■ Instructions to follow: The response should be an exact transcription of the data below, free of images.
────
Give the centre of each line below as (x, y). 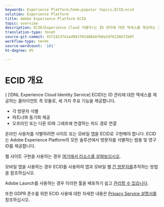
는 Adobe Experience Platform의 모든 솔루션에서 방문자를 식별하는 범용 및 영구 (81, 140)
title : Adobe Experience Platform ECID (46, 19)
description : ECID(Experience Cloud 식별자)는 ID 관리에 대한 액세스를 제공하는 (81, 28)
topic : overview (21, 23)
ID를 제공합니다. (20, 146)
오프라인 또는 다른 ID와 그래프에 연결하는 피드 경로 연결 (64, 124)
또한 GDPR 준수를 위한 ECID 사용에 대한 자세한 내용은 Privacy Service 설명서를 (81, 194)
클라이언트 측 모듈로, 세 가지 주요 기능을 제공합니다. (67, 101)
────
■ Answer for this exercise:
Give the centre of each line below as (x, y). 
는 Adobe Experience Platform의 모든 솔루션에서 방문자를 식별하는 범용 및 영구 (81, 140)
title : Adobe Experience Platform ECID (46, 19)
description : ECID(Experience Cloud 식별자)는 ID 관리에 대한 액세스를 제공하는 (81, 28)
topic : overview (21, 23)
ID를 제공합니다. (20, 146)
오프라인 또는 다른 ID와 그래프에 연결하는 피드 경로 연결 (64, 124)
또한 GDPR 준수를 위한 ECID 사용에 대한 자세한 내용은 Privacy Service 설명서를 (81, 194)
클라이언트 측 모듈로, 세 가지 주요 기능을 제공합니다. (67, 101)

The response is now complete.